The Justice Department last night requested more time to prepare evidence for Guantánamo Bay detainee cases in federal court, despite efforts of more than a hundred CIA, Defense Department and Justice Department lawyers to meet a court-ordered deadline. The evidence, called "factual returns," supports the government’s case for continued detention, drawing on classified intelligence largely collected by the CIA.
Senior U.S. District Judge Thomas Hogan, who is coordinating most of the Guantánamo Bay cases, had ordered the government to file factual returns in 50 of the approximately 250 cases by Aug. 29. The government managed 22 returns, according to a motion for relief filed last night in U.S. District Court for the District of Columbia.
Assistant Attorney General Gregory Katsas, head of the Justice Department’s Civil Division, said the department “simply did not appreciate the full extent of the challenges posed by the extensive need for classified information in these cases when they proposed to complete the first set of factual returns by the end of August.” He asked Hogan to allow the department to file the first 50 returns by the end of September, and 50 more each month hence.

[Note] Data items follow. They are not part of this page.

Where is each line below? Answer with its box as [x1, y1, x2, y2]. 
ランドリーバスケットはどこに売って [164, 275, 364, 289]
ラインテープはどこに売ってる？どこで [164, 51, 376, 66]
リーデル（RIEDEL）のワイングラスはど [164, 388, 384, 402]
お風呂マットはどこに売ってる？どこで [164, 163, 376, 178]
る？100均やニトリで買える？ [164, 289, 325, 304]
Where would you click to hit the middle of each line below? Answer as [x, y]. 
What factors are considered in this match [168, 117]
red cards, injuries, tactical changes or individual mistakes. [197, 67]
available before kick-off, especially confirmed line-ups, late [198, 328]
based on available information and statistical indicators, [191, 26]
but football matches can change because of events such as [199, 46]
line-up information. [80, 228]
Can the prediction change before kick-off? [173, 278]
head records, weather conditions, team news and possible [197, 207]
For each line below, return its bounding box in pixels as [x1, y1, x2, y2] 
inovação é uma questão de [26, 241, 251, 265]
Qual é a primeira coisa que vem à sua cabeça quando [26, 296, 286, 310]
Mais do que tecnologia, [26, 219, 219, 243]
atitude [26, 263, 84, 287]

The secure facility in Northern Virginia, where classified documents are stored and available for review, is keeping unusually late hours this weekend, detainee lawyers say.
Creating the returns is an onerous task, Katsas said. Lawyers spend “dozens of hours” collecting and analyzing information about the detainees. They then draft the returns and send them to the CIA for review, which takes about 30 days. Broadly, the records used in the returns draw from three categories: foreign government information; foreign relations and foreign activities of the United States; and intelligence methods, sources and activities.

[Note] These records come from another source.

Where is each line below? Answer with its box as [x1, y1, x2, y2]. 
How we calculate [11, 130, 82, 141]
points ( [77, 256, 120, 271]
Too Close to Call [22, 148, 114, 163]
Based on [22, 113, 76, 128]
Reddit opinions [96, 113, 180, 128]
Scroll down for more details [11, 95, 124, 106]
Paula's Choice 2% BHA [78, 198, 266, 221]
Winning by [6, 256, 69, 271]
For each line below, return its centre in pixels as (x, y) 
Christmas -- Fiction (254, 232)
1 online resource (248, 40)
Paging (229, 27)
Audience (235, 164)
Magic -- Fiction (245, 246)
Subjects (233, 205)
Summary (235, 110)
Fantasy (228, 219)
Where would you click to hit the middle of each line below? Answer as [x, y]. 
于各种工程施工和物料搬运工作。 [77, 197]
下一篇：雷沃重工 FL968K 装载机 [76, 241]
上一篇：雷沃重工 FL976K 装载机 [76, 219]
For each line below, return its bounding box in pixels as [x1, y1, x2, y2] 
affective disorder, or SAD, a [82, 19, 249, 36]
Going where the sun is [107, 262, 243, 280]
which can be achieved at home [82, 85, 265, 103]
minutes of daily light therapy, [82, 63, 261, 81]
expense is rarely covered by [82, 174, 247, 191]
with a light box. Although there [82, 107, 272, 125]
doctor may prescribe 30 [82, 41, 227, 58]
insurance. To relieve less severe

The motion, accompanied by declarations from the Defense Department, DOJ and the CIA, says that law enforcement and intelligence agencies were unprepared for the Supreme Court’s June decision in Boumediene v. Bush, which recognized the detainees’ right to challenge their captivity in federal court.
Katsas, in his declaration, said the Justice Department secured a supplemental appropriation to fund the litigation before Boumediene came down, but the Civil Division didn’t know whether to dig in for hundreds of appellate proceedings in the U.S. Court of Appeals for the D.C. Circuit, which would be handled by the appellate staff, or hundreds of habeas proceedings in district court, which would be supervised and primarily handed by the Federal Programs Branch.
The Justice Department has found 50 lawyers to work on the cases, about 40 of whom have obtained the security clearances required to handle classified information. The Federal Programs Branch contributed 10 lawyers, and 10 more arrived from other branches in the civil division. The rest are detailed from U.S. attorney’s offices and other divisions. Katsas said the effort was unprecedented in his seven years at the Civil Division and the Office of the Associate Attorney General.
“I am unaware of any litigation matter in which an assistant attorney general requested so many additional resources from outside his or her division,” he said.
More than 50 CIA attorneys, paralegals, subject matter experts and classification experts are involved in the habeas cases, CIA Director Michael Hayden said in the declaration. And the Defense Department has 30 attorneys working on the litigation, including about 20 who were plucked from other offices within DOD, Acting General Counsel Daniel Dell’Orto noted sourly.
“Their offices have redistributed these attorneys’ work to other attorneys within the office, at a time when each office is supporting a DOD organization or component engaged in DOD’s war mission,” Dell’Orto said.